Samples were resolved on SDS-polyacrylamide slab gels (precast 10% gel, Invitrogen). Protein was blotted onto a nitrocellulose membrane (type NC, 0.45 μm, Schleicher and Schuell) using a Novex blotting apparatus and the manufacturer's protocol. The nitrocellulose membrane was blocked by incubation for 90 min at room temperature in PBS containing 5% nonfat dried milk. The blot was then incubated for 60 min at room temperature with the selected antibody against actin, Kruppel-like factor (KLF)-4, KLF-6, NFκB-p65, NFκB-p50, iNOS, p53, Bcl-2 (Santa Cruz Biotechnology), inactive caspase-3, active caspase-3, caspase-9 (Epitomics, Belmont, CA), and cytochrome c (Upstate, Lake Placid, NY), at 1 μg/ml in PBS-5% BSA. The blot was washed three times (10 min each) in Tris-buffered saline-0.1% Tween 20 before incubating for 60 min at room temperature with a ×1,000 dilution of species-specific IgG peroxidase conjugate (Santa Cruz Biotechnology) in PBS-1% gelatin. The blot was washed six times (5 min each) in Tris-buffered saline-0.1% Tween 20 before detection of the peroxidase activity using the Enhanced Chemiluminescence kit (Amersham Life Science Products, Arlington Heights, IL).
Measurements of caspase-3 activity.
Caspase-3 activity was determined using the CASPASE-3 Cellular Activity Assay Kit PLUS (Biomol, Plymouth Meeting, PA). Change in absorbance was measured at 405 nm with a SpectraMax 250 spectrophotometric plate reader and SOFTmax Pro 3.1.1 software (Molecular Devices, San Diego, CA). Data were normalized to total protein, and caspase-3 activity was expressed as picomoles pNitroaniline per minute per microgram protein.
All data are expressed as means ± SE. One-way ANOVA, χ2 test, and Student's t-test were used for comparison of groups with 5% as a significant level.

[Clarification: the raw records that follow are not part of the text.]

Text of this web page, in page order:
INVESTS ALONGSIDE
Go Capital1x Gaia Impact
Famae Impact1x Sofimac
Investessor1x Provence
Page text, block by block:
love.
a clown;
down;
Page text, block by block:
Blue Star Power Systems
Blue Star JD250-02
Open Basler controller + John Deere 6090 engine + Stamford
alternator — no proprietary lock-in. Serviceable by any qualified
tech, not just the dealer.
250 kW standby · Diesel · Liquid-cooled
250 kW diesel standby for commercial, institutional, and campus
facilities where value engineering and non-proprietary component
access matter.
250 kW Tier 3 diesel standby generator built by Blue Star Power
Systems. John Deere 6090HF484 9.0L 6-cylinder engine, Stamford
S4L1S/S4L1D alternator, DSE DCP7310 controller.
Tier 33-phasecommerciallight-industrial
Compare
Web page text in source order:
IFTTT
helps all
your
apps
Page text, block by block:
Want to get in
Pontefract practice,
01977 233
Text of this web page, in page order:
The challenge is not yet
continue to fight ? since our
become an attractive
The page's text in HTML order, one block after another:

T-H induces dysfunction in liver.
Our laboratory has found that hemorrhage alone does not lower liver biochemical parameters, such as cellular ATP and caspase-3 enzymatic activity (20, 22). Addition of trauma to hemorrhage induces a significant ATP loss by 88 ± 2% and a marked elevation of caspase-3 by threefold (Fig. 1). Therefore, T-H becomes a useful model for studying liver under severe assaults (43). In Chaudry's laboratory, T-H has also been shown to increase portal pressure, alanine transferase, and NO production; AED treatment effectively limits these changes (43). Both groups of rats treated with T-H alone and with T-H plus AED all survived 24 h after resuscitation. Liver tissues were analyzed to investigate the effect of T-H on caspase-3 and its relationship to iNOS.

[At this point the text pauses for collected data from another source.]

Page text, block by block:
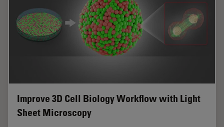
Improve 3D Cell Biology Workflow with Light
Sheet Microscopy
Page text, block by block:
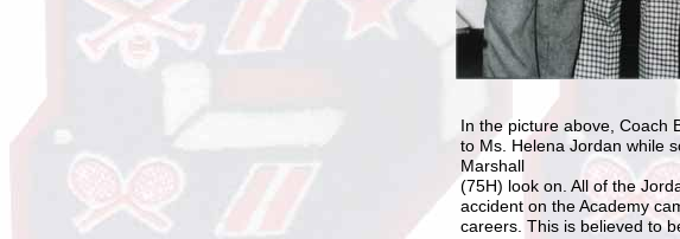
In the picture above, Coach
to Ms. Helena Jordan while
Marshall
(75H) look on. All of the
accident on the Academy
careers. This is believed to
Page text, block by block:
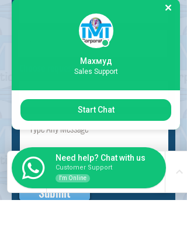
Choose request
Submit
Махмуд
Sales Support
Start Chat
Need help? Chat with us
Customer Support
I'm Online
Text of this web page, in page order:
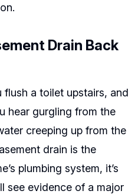
Drain Back
flush a toilet upstairs, and
hear gurgling from the
creeping up from the
drain is the
plumbing system, it’s
see evidence of a major
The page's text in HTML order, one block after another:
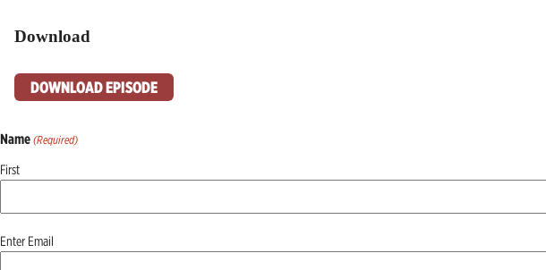
Download
DOWNLOAD EPISODE
Name (Required)
First
Email
Enter Email
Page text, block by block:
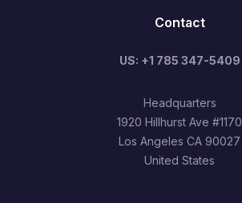
Contact
US: +1 785 347-5409
Headquarters
1920 Hillhurst Ave #1170
Los Angeles CA 90027
United States
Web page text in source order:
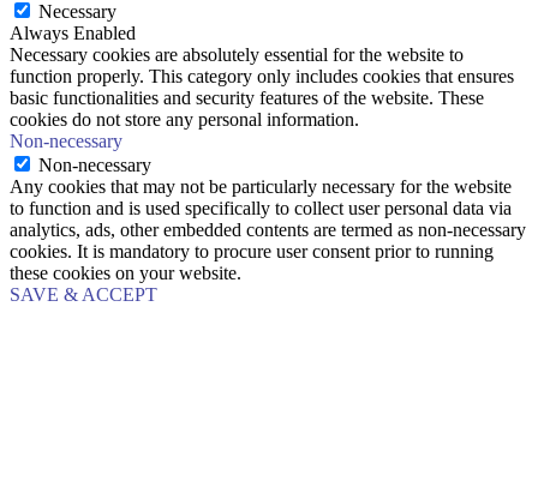
Necessary
Always Enabled
Necessary cookies are absolutely essential for the website to
function properly. This category only includes cookies that ensures
basic functionalities and security features of the website. These
cookies do not store any personal information.
Non-necessary
Non-necessary
Any cookies that may not be particularly necessary for the website
to function and is used specifically to collect user personal data via
analytics, ads, other embedded contents are termed as non-necessary
cookies. It is mandatory to procure user consent prior to running
these cookies on your website.
SAVE & ACCEPT
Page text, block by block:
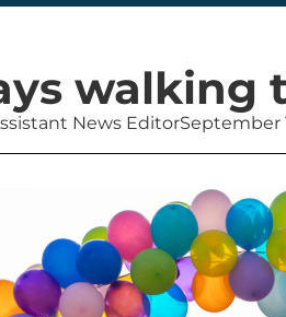
walking
News EditorSeptember
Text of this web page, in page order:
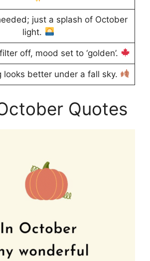
just a splash of October
light.
off, mood set to ‘golden’.
looks better under a fall sky.
Quotes
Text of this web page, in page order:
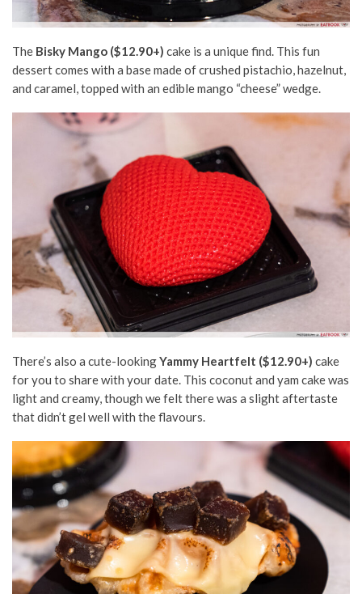
The Bisky Mango ($12.90+) cake is a unique find. This fun
dessert comes with a base made of crushed pistachio, hazelnut,
and caramel, topped with an edible mango “cheese” wedge.
There’s also a cute-lookingYammy Heartfelt ($12.90+) cake
for you to share with your date. This coconut and yam cake was
light and creamy, though we felt there was a slight aftertaste
that didn’t gel well with the flavours.
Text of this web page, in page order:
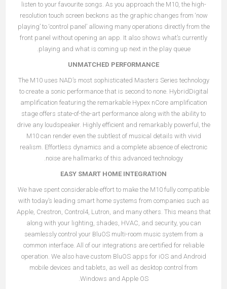
listen to your favourite songs. As you approach the M10, the high-
resolution touch screen beckons as the graphic changes from ‘now
playing’ to ‘control panel’ allowing many operations directly from the
front panel without opening an app. It also shows what’s currently
playing and what is coming up next in the play queue.
UNMATCHED PERFORMANCE
The M10 uses NAD’s most sophisticated Masters Series technology
to create a sonic performance that is second to none. HybridDigital
amplification featuring the remarkable Hypex nCore amplification
stage offers state-of-the-art performance along with the ability to
drive any loudspeaker. Highly efficient and remarkably powerful, the
M10 can render even the subtlest of musical details with vivid
realism. Effortless dynamics and a complete absence of electronic
noise are hallmarks of this advanced technology.
EASY SMART HOME INTEGRATION
We have spent considerable effort to make the M10 fully compatible
with today’s leading smart home systems from companies such as
Apple, Crestron, Control4, Lutron, and many others. This means that
along with your lighting, shades, HVAC, and security, you can
seamlessly control your BluOS multi-room music system from a
common interface. All of our integrations are certified for reliable
operation. We also have custom BluOS apps for iOS and Android
mobile devices and tablets, as well as desktop control from
Windows and Apple OS.

AED decreases T-H-induced increases in cellular caspase-3 enzymatic activity.
Hypoxia has been shown to alter cellular caspase-3 enzymatic activity in human cultured cells (25), rat ileum and lung (23), and mouse jejunum, lung, heart, kidney, and brain (21), and it is considered to be a reliable biomarker of apoptosis. We decided to determine whether T-H altered caspase-3 enzymatic activity in rats subjected to T-H. T-H increased cellular caspase-3 enzymatic activity in liver tissue by 332 ± 21% (P < 0.05 vs. sham controls). When rats subjected to T-H were treated with AED, the caspase-3 enzymatic activity returned to basal levels in the liver. AED alone did not alter the basal enzymatic activity of caspase-3 protein (Fig. 1). Therefore, treatment with AED eliminated the T-H-induced increase in cellular caspase-3 enzymatic activity.
AED treatment attenuates T-H-induced increases in caspase-3 expression in the absence of Akt phosphorylation.

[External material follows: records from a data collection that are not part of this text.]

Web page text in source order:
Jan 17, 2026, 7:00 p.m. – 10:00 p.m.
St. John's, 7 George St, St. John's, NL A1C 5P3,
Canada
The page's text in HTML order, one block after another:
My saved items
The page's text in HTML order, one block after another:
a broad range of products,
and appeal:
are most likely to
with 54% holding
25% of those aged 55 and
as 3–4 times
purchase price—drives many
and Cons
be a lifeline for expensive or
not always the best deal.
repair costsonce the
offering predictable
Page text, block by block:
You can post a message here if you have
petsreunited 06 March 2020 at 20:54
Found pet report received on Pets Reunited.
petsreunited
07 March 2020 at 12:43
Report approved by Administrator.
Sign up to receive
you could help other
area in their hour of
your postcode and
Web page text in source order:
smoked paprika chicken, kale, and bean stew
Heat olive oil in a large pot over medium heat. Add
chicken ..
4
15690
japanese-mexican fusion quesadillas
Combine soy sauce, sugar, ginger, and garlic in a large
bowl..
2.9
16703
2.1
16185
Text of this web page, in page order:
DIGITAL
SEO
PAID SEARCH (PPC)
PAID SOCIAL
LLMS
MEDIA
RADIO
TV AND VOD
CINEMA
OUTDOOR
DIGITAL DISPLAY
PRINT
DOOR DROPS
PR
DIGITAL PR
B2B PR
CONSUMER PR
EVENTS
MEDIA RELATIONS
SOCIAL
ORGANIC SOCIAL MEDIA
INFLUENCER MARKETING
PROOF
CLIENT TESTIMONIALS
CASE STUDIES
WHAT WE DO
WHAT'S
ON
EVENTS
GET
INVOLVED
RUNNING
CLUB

To determine whether the T-H-induced increase in cellular caspase-3 activity was due to the increased caspase-3 protein, we measured caspase-3 levels in liver tissue lysates of animals subjected to T-H and sham-operated animals. Furthermore, to determine whether the T-H-induced increase in caspase-3 activity involved preferential increases in the inactive or active form of caspase-3, we blotted electrophoretically separated liver lysates with antibodies against the 35-kDa (inactive) and 17-kDa (active) forms of caspase-3. Both the inactive and active forms of caspase-3 were increased in the livers of T-H-treated animals (Fig. 2). The levels of inactive and active forms of caspase-3 were increased by 216 ± 5 and 246 ± 4%, respectively, in the livers of T-H-treated animals compared with sham-handled animals (P < 0.05 vs. sham controls). Treatment with AED alone reduced caspase-3 levels by only 50 ± 12 and 25 ± 3%, respectively (P < 0.05 vs. sham controls). Similarly, treatment with T-H and AED also diminished caspase-3 levels by 50 ± 2 and 34 ± 18%, respectively (P < 0.05 vs. sham controls; Fig. 2, B and C).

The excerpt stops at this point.